Summary of parenting law

  1. Orders in respect of children are regulated under Part VII of the Family Law Act1975 (Cth) (“the Act”). The Act defines the meaning of a “parenting order” (s 64B).

  2. When called upon to make a parenting order, the Court is enjoined to bear in mind both the objects of the legislation and the principles which underpin those objects (s 60B) in determining the nature of the parenting orders which ought properly be made (s 65D).

  3. When making parenting orders the Court is mandated to regard the child’s best interests as the paramount consideration (ss 60CA, 65AA). The Act specifies with precision the criteria which the Court must contemplate in arriving at a conclusion as to what is in the best interests of the child (s 60CC).

  4. The Court is required to apply a rebuttable presumption that it is in the best interests of a child for the child’s parents to be allocated equal shared parental responsibility for the child (s 61DA). Parental responsibility is defined to encompass all duties, powers, responsibilities and authority conferred by law upon parents (s 61B). The legislation dictates the manner in which shared parental responsibility is to be exercised in respect of decisions relating to major long-term issues concerning the child (s 65DAC), being matters such as education, religion, culture, health, name, and changed living arrangements (s 4), and also in respect of decisions which do not relate to such major long-term issues (s 65DAE).

  5. However, the presumption of equal shared parental responsibility does not apply if there are reasonable grounds to believe that a parent has engaged in abuse of the child or family violence (s 61DA(2)), and the presumption may be rebutted if the Court is satisfied that it would not be in the best interests of the child for the parents to have equal shared parental responsibility for the child (s 61DA(4)). The legislation makes it clear that the presumption applies to the allocation of parental responsibility and is not a presumption about the amount of time the child should spend with each parent.

  6. In the event that an order is made allocating equal shared parental responsibility, either presumptively or otherwise, the Court is then obliged to consider both the advisability and practicability of the child spending equal, or alternatively, substantial and significant time with each of the parents (s 65DAA).

  7. If the presumption of equal shared parental responsibility does not apply, or is successfully rebutted, and a different form of parental responsibility order is made, then the Court’s discretion is at large in the determination of the parenting orders warranted, although that discretion must still be exercised within the parameters of the prevailing legislative provisions.

  8. The principles outlined above have been authoritatively examined in Goode & Goode (2006) FLC 93-286 and MRR v GR (2010) 240 CLR 461.

Best interests of the child – primary considerations

Section 60CC(2)(a)

  1. I accept the children both have meaningful relationships with the mother, which must be preserved.

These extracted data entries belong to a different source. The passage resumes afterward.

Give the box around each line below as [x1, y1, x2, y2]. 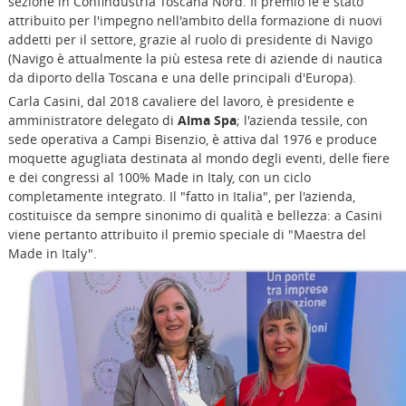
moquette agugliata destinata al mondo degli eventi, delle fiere [7, 149, 390, 167]
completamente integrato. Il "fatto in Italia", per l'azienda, [7, 187, 355, 205]
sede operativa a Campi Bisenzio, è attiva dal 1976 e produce [7, 130, 377, 148]
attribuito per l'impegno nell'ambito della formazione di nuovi [7, 12, 382, 30]
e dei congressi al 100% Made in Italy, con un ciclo [7, 168, 311, 186]
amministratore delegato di [7, 111, 178, 129]
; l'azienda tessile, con [236, 111, 368, 129]
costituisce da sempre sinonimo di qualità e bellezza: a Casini [7, 206, 382, 224]
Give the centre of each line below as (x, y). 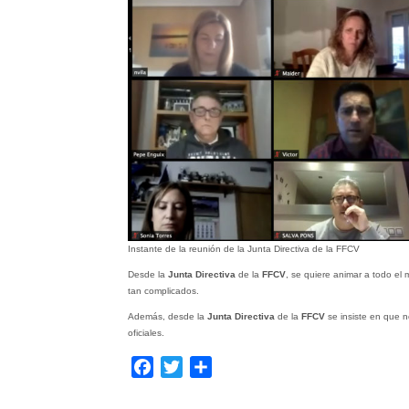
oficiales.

  2. The eldest child did choose to live with the father between March 2009 and August 2010, and again between March and May 2011, having little interaction with the mother during those periods. However, given her decision to return to live with the mother at the conclusion of both those periods and her apparent reluctance to interact with the father, I infer that her ignorance of the mother when living with the father was induced by the father’s attitude of antipathy towards the mother.

  3. The children are worried about how the father feels by not seeing them, but I conclude their worry is primarily due to fears about what vengeance the father might wreak upon them and the mother for his exclusion, rather than genuine loving empathy for him.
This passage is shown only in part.